Plant & Animal Genomes XIV Conference Plant & Animal Genomes XIV ConferenceJanuary 14-18, 2006
Town & Country Convention Center
San Diego, CA
Michael Freeling1 , Eric Lyons 1 , Brent Pedersen2 , Lakshmi Rapaka1 , Brian C. Thomas2
Our novel blast Viewer aligns any region of Arabidopsis with any other (http://synteny.cnr.berkeley.edu/AtCNS/). Using this Viewer, we proofed the A. Paterson group’s alpha pairs (2003), included our additional pairs, making a total of 3197 pairs, and then analyzed the sequence patterns of fractionation and conservation for coding and noncoding DNA. Alpha pairs are remnants from a fractionated tetraploid. Conclusions. 1) Fractionation from the tetraploid was biased to one or the other of the original parental chromosomes, implying an epigenetic marking step. 2) Fractionation left clusters of retained genes. These clusters are rich in regulatory genes and genes encoding proteins that interact, predicted by the gene balance hypothesis (see Birchler et al., 2005. Trends Genet. 21: 219); fractionation might duplicate functional modules. 3) We found 14,941 alphaCNSs (conserved noncoding sequences).
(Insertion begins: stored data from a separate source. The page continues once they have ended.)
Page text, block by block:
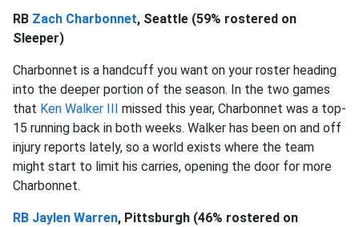
RB Zach Charbonnet, Seattle (59% rostered on
Sleeper)
Charbonnet is a handcuff you want on your roster heading
into the deeper portion of the season. In the two games
that Ken Walker III
missed this year, Charbonnet was a top-
15 running back in both weeks. Walker has been on and off
injury reports lately, so a world exists where the team
might start to limit his carries, opening the door for more
Charbonnet.
RB Jaylen Warren, Pittsburgh (46% rostered on
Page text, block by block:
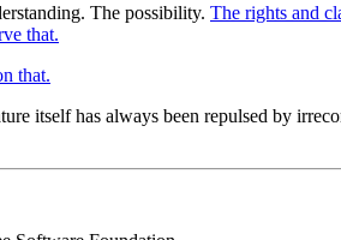
The possibility. The rights and
that.
that.
itself has always been repulsed by
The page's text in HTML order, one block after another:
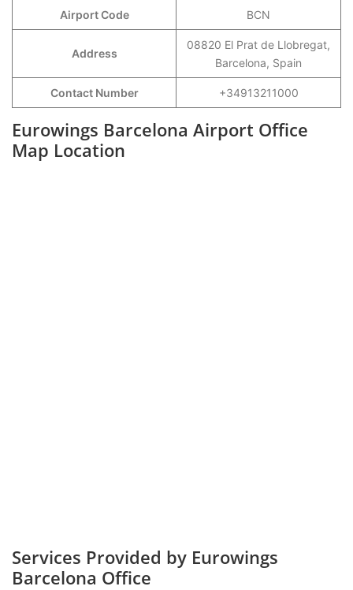
Airport Code BCN
Address
08820 El Prat de Llobregat,
Barcelona, Spain
Contact Number +34913211000
Eurowings Barcelona Airport Office
Map Location
Services Provided by Eurowings
Barcelona Office
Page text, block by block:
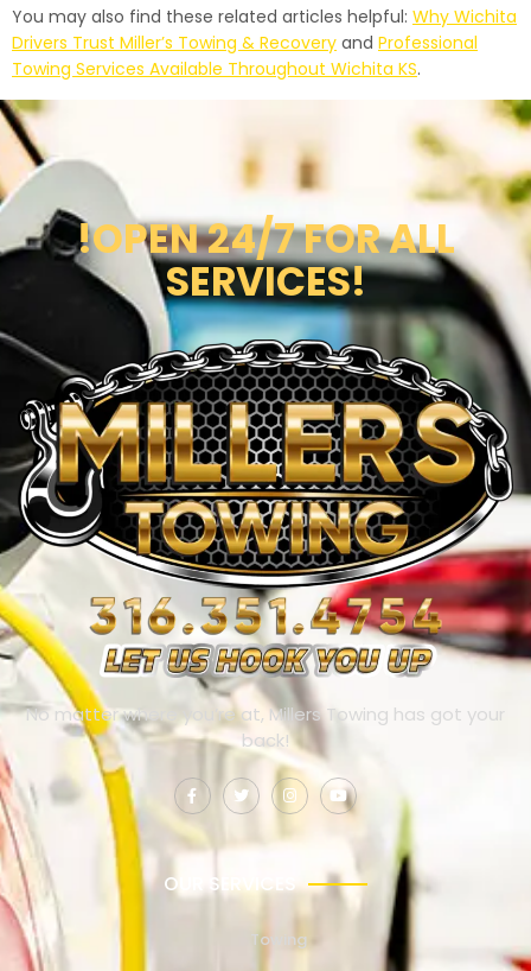
You may also find these related articles helpful: Why Wichita
Drivers Trust Miller’s Towing & Recovery and Professional
Towing Services Available Throughout Wichita KS.
!OPEN 24/7 FOR ALL
SERVICES!
No matter where you’re at, Millers Towing has got your
back!
OUR SERVICES
Towing
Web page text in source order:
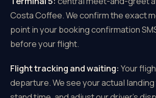
Costa Coffee. We confirm the exact
point in your booking confirmation
before your flight.
Flight tracking and waiting: Your
departure. We see your actual
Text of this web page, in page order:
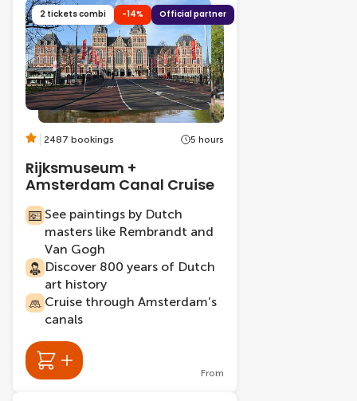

Data fit with previous maize-rice data: upstream transcription factors and some other genes are rich in CNSs. 4) Intragenomic footprinting uncovered thousands of annotation errors from small to large, and some missed genes. 5) The function of CNSs and their origins will be discussed. 6) Plant CNSs are shorter and less frequent than mammalian CNSs, and no vertebrate-like ultra-conserved CNSs have yet been found.
The CNSs we find often make excellent PCR sites in noncoding regions of genome, and are expected to be present in all species less diverged than the CNSs themselves. For example, our rice-rice alphaCNSs make useful mapping and DNA extraction markers for each of the about 10,000 grasses.